Food Fortification: A Risky Experiment?

We’ve learned enough in the last two years to revisit the supplementation advice from our book, and toward that end I am starting a series on micronutrients.

I’ve recently been looking at some papers studying the effects of food fortification with micronutrients. These changes provide a sort of “natural experiment” which may provide insight into the benefits and risks of supplementation.

Fortification of Food

Grain products are the most important category of fortified foods. Industrially produced baked goods must generally use enriched flour, and Wikipedia (“Enriched Flour”) tells us what they’re enriched with:

According to the FDA, a pound of enriched flour must have the following quantities of nutrients to qualify: 2.9 milligrams of thiamin, 1.8 milligrams of riboflavin, 24 milligrams of niacin, 0.7 milligrams of folic acid, and 20 milligrams of iron.

This is an ironic choice of nutrients. While thiamin and riboflavin are harmless, niacin, folic acid, and iron are three micronutrients we recommend NOT supplementing in the book. Another nutrient we recommend NOT supplementing, vitamin A, is also a fortified nutrient, although not in flour.

Sales Cartoon #6021 by Andertoons

Perhaps not even for that!

A history of nutrient fortification over time can be found at this USDA site. Enrichment has a long history, but the amount of fortification has increased substantially since the 1960s. Enrichment mixtures were added to rice, cornmeal/grits, and margarine beginning in 1969, and to ready-to-eat cereals, flour, and semolina beginning in 1973. Inclusion of high levels of folic acid in all enriched foods became mandatory in 1998.

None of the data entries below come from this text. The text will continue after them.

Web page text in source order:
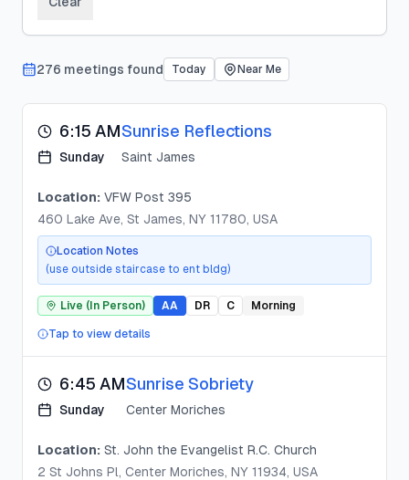
276 meetings found Today Near Me
6:15 AM
Sunday
Sunrise Reflections
Saint James
Location: VFW Post 395
460 Lake Ave, St James, NY 11780, USA
Location Notes
(use outside staircase to ent bldg)
Live (In Person) AA DR C Morning
Tap to view details
6:45 AM
Sunday
Sunrise Sobriety
Center Moriches
Location: St. John the Evangelist R.C. Church
2 St Johns Pl, Center Moriches, NY 11934, USA
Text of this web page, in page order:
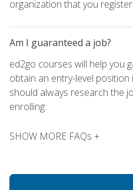
organization that you
Am I guaranteed a job?
ed2go courses will help you
obtain an entry-level
should always research the
enrolling.
SHOW MORE FAQs +
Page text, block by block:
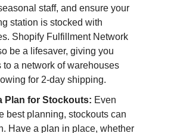
staff, and ensure your
station is stocked with
Shopify Fulfillment Network
be a lifesaver, giving you
to a network of warehouses
for 2-day shipping.
Plan for Stockouts: Even
best planning, stockouts can
Have a plan in place, whether
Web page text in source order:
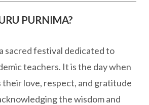
PURNIMA?
sacred festival dedicated to
teachers. It is the day when
their love, respect, and gratitude
the wisdom and
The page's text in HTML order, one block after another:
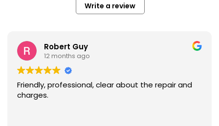
Write a review
Robert Guy
12 months ago
Friendly, professional, clear about the repair and
charges.
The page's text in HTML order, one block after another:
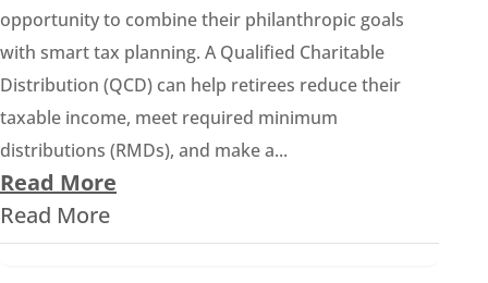
opportunity to combine their philanthropic goals
with smart tax planning. A Qualified Charitable
Distribution (QCD) can help retirees reduce their
taxable income, meet required minimum
distributions (RMDs), and make a...
Read More
Read More
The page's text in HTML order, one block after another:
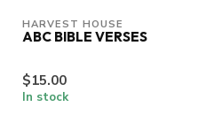
HARVEST HOUSE
ABC BIBLE VERSES
$15.00
In stock
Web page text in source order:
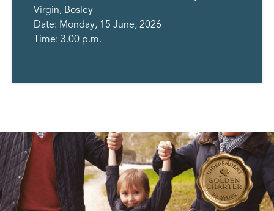
Virgin, Bosley
Date: Monday, 15 June, 2026
Time: 3.00 p.m.
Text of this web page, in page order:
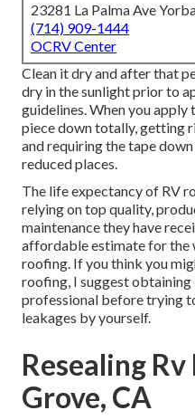
23281 La Palma Ave
(714) 909-1444
OCRV Center
Clean it dry and after that
dry in the sunlight prior to
guidelines. When you apply
piece down totally, getting
and requiring the tape
reduced places.
The life expectancy of RV
relying on top quality,
maintenance they have
affordable estimate for the
roofing. If you think you
roofing, I suggest
professional before trying
leakages by yourself.
Resealing
Grove, CA
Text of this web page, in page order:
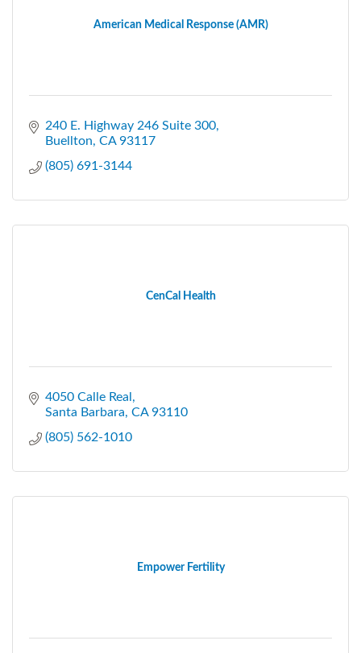
American Medical Response (AMR)
240 E. Highway 246 Suite 300
Buellton CA 93117
(805) 691-3144
CenCal Health
4050 Calle Real
Santa Barbara CA 93110
(805) 562-1010
Empower Fertility
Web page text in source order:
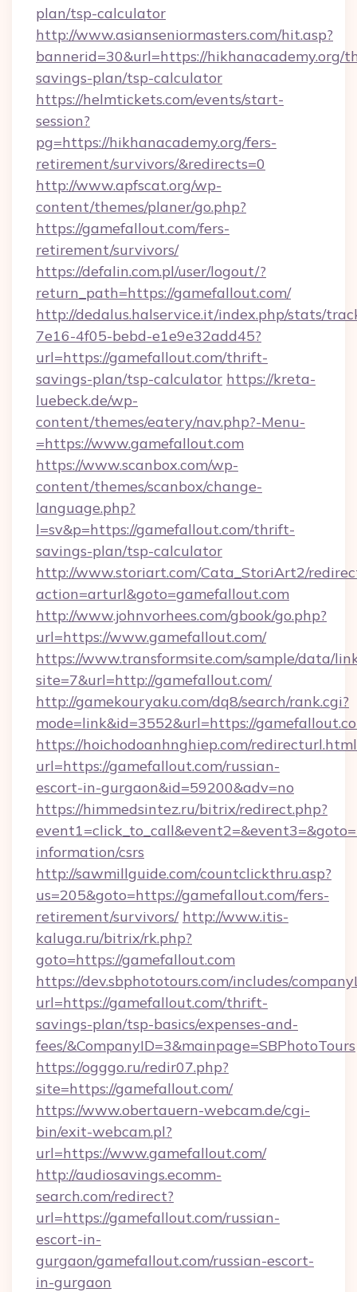
plan/tsp-calculator
http://www.asianseniormasters.com/hit.asp?
bannerid=30&url=https://hikhanacademy.org/
savings-plan/tsp-calculator
https://helmtickets.com/events/start-
session?
pg=https://hikhanacademy.org/fers-
retirement/survivors/&redirects=0
http://www.apfscat.org/wp-
content/themes/planer/go.php?
https://gamefallout.com/fers-
retirement/survivors/
https://defalin.com.pl/user/logout/?
return_path=https://gamefallout.com/
http://dedalus.halservice.it/index.php/stats/
7e16-4f05-bebd-e1e9e32add45?
url=https://gamefallout.com/thrift-
savings-plan/tsp-calculator https://kreta-
luebeck.de/wp-
content/themes/eatery/nav.php?-Menu-
=https://www.gamefallout.com
https://www.scanbox.com/wp-
content/themes/scanbox/change-
language.php?
l=sv&p=https://gamefallout.com/thrift-
savings-plan/tsp-calculator
http://www.storiart.com/Cata_StoriArt2/
action=arturl&goto=gamefallout.com
http://www.johnvorhees.com/gbook/go.php?
url=https://www.gamefallout.com/
https://www.transformsite.com/sample/data/
site=7&url=http://gamefallout.com/
http://gamekouryaku.com/dq8/search/rank.cgi?
mode=link&id=3552&url=https://
https://hoichodoanhnghiep.com/
url=https://gamefallout.com/russian-
escort-in-gurgaon&id=59200&adv=no
https://himmedsintez.ru/bitrix/redirect.php?
information/csrs
http://sawmillguide.com/countclickthru.asp?
us=205&goto=https://gamefallout.com/fers-
retirement/survivors/ http://www.itis-
kaluga.ru/bitrix/rk.php?
goto=https://gamefallout.com
https://dev.sbphototours.com/includes/
url=https://gamefallout.com/thrift-
savings-plan/tsp-basics/expenses-and-
fees/&CompanyID=3&mainpage=SBPhotoTours
https://ogggo.ru/redir07.php?
site=https://gamefallout.com/
https://www.obertauern-webcam.de/cgi-
bin/exit-webcam.pl?
url=https://www.gamefallout.com/
http://audiosavings.ecomm-
search.com/redirect?
url=https://gamefallout.com/russian-
escort-in-
gurgaon/gamefallout.com/russian-escort-
in-gurgaon
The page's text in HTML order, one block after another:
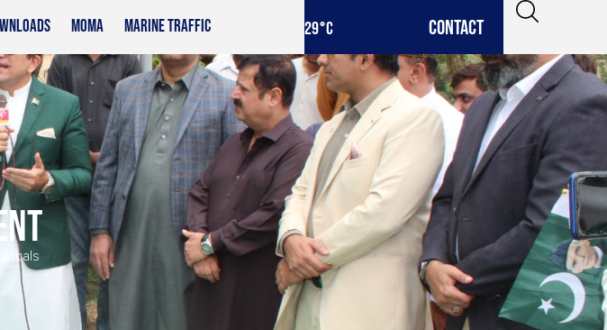
MOMA MARINE TRAFFIC 29°C CONTACT
locals
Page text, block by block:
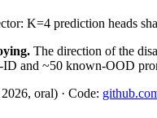
K=4 prediction heads
The direction of the
and ~50 known-OOD
oral) · Code:
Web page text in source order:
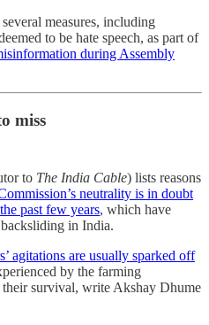
measures, including
to be hate speech, as part of
during Assembly
miss
to The India Cable) lists reasons
neutrality is in doubt
past few years, which have
in India.
agitations are usually sparked off
by the farming
their survival, write Akshay Dhume
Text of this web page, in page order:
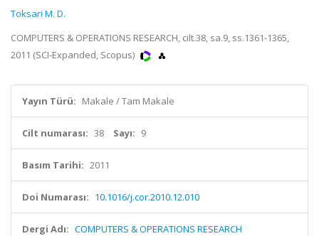
Toksari M. D.
COMPUTERS & OPERATIONS RESEARCH, cilt.38, sa.9, ss.1361-1365,
2011 (SCI-Expanded, Scopus)
Yayın Türü: Makale / Tam Makale
Cilt numarası: 38 Sayı: 9
Basım Tarihi: 2011
Doi Numarası: 10.1016/j.cor.2010.12.010
Dergi Adı: COMPUTERS & OPERATIONS RESEARCH
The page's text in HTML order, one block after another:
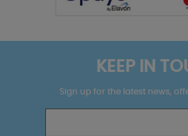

You may have noticed that when putting raw rice in water, a white powder comes off the rice. This is the enrichment mixture which contains folic acid. According to the American Rice Company (hat tip: Matthew Dalby),

The enrichment mixture is applied to rice as a coating. Therefore, it is recommended that rice not be rinsed before or after cooking and not be cooked in excessive amounts of water and then drained. The enrichment … would be lost.

This is useful information: We can remove the enrichment coating by rinsing rice before cooking. That may turn out to be a good idea!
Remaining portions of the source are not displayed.